··· Data
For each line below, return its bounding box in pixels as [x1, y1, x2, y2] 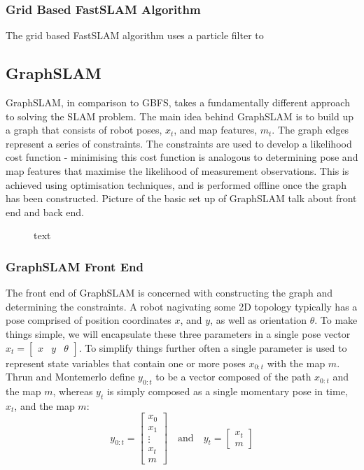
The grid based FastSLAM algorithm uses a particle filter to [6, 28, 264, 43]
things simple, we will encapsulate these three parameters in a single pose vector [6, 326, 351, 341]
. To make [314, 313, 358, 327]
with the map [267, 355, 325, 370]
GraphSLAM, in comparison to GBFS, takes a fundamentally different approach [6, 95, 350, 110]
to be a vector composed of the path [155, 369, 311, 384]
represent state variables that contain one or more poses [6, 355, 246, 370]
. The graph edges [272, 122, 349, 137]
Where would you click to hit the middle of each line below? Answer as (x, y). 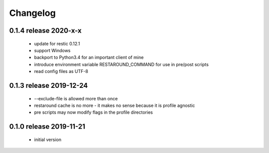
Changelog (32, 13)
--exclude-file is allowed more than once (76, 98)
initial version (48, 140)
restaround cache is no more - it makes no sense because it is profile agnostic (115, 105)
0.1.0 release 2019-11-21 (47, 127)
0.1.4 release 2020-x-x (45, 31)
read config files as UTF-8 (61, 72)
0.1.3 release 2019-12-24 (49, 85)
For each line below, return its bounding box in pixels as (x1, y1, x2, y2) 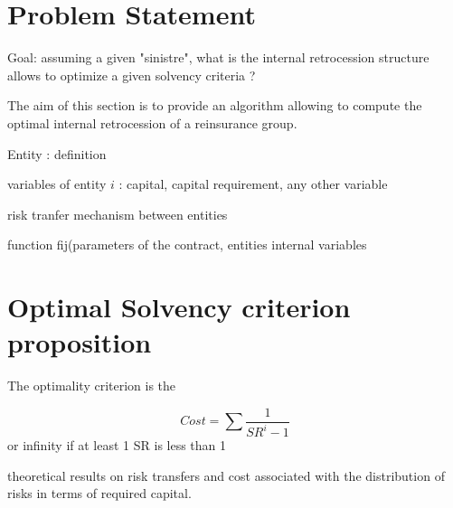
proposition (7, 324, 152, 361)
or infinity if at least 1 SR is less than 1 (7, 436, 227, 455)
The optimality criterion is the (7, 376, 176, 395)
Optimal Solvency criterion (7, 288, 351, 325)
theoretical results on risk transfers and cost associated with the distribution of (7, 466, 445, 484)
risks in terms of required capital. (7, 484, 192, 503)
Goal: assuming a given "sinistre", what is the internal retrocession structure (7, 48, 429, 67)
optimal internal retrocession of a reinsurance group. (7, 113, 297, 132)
······
··· Data
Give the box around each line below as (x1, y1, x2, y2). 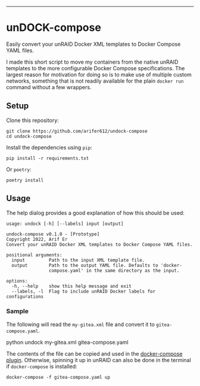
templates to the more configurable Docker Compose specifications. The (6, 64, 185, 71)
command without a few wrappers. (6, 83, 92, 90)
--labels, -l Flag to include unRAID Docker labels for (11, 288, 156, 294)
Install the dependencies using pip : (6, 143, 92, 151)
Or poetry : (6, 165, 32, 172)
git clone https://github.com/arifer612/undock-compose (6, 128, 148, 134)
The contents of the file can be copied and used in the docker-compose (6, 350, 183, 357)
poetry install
······
### Work instructions
Word for word, write out the lines above running from the one with "Changelog (32, 13)" up to and including the one with "Goal: assuming a". Drop any picture.

### Answer for the task
Changelog (32, 13)
--exclude-file is allowed more than once (76, 98)
initial version (48, 140)
restaround cache is no more - it makes no sense because it is profile agnostic (115, 105)
0.1.0 release 2019-11-21 (47, 127)
0.1.4 release 2020-x-x (45, 31)
read config files as UTF-8 (61, 72)
0.1.3 release 2019-12-24 (49, 85)
For each line below, return its bounding box in pixels as (x1, y1, x2, y2) 
proposition (7, 324, 152, 361)
or infinity if at least 1 SR is less than 1 (7, 436, 227, 455)
The optimality criterion is the (7, 376, 176, 395)
Optimal Solvency criterion (7, 288, 351, 325)
theoretical results on risk transfers and cost associated with the distribution of (7, 466, 445, 484)
risks in terms of required capital. (7, 484, 192, 503)
Goal: assuming a given "sinistre", what is the internal retrocession structure (7, 48, 429, 67)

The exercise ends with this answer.